So, I bought another new motor and this time was able to have Eric install it to ensure the problem was really resolved. It wasn’t. Of course. More troubleshooting. He finally found that the relay box was also burned out. We’d just spent a lot of money on the new motor and all the troubleshooting as well as some large deposits for future campground reservations, so we decided to hold off on purchasing the relay for a couple of weeks knowing that Eric could make the awning secure.

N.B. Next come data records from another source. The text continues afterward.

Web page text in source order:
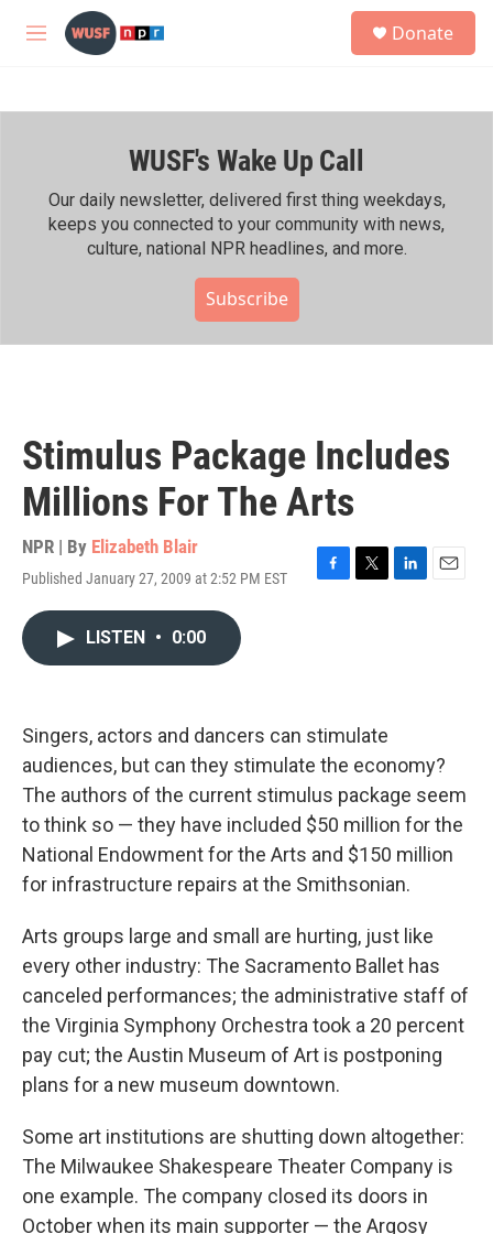
Skip to main content
M
h
Donate
WUSF's Wake Up Call
Our daily newsletter, delivered first thing weekdays,
keeps you connected to your community with news,
culture, national NPR headlines, and more.
Subscribe
Stimulus Package Includes
Millions For The Arts
NPR | By Elizabeth Blair
Published January 27, 2009 at 2:52 PM EST
F
k
T
L
E
LISTEN • 0:00
Singers, actors and dancers can stimulate
audiences, but can they stimulate the economy?
The authors of the current stimulus package seem
to think so — they have included $50 million for the
National Endowment for the Arts and $150 million
for infrastructure repairs at the Smithsonian.
Arts groups large and small are hurting, just like
every other industry: The Sacramento Ballet has
canceled performances; the administrative staff of
the Virginia Symphony Orchestra took a 20 percent
pay cut; the Austin Museum of Art is postponing
plans for a new museum downtown.
Some art institutions are shutting down altogether:
The Milwaukee Shakespeare Theater Company is
one example. The company closed its doors in
October when its main supporter — the Argosy

Eric applied external power to the motor and retracted the awning, locking it in place; then he disconnected the wiring from the relay, so there would be no motor burnout this time. He had me take photos of the relay and wiring and gave me the very easy instructions on replacing it. I’m very hopeful that all will be resolved once that’s done, which should be this month. Big shout out to Eric of Golden State RV Repair!
Farewell to Petaluma
Brian returned home on a Friday and I wasn’t feeling awesome from the poor air quality, so we hung out around the RV that weekend preparing for our drive on Monday. Usually, we travel on the weekends, so Brian doesn’t have to take a day off; but our next campground didn’t have available space until Monday. As much as we wanted to explore Santa Rosa a bit and maybe Sonoma a little more, I just wasn’t up for it and Brian was still recovering from the time difference. We did all that normal, mundane stuff like laundry and some cleaning, and relaxed before heading farther south. That’s RV life!
All in all, the Petaluma area is nice. It’s a great place to stay if you’re wanting to explore Sonoma in an RV. We’d checked out a couple of RV parks closer to Sonoma and they either had bad reviews or not enough Internet service for us to work. My guess is prices are about the same. You can easily get to Santa Rosa and Bodega Bay as well, while San Francisco is a bit longer of a drive. If we didn’t have our cats with us, we may have spent a night somewhere in San Francisco just to have more time in the city. I can easily see spending three or four weeks in the area, especially if you’re a digital nomad; so that you have time to really explore the area.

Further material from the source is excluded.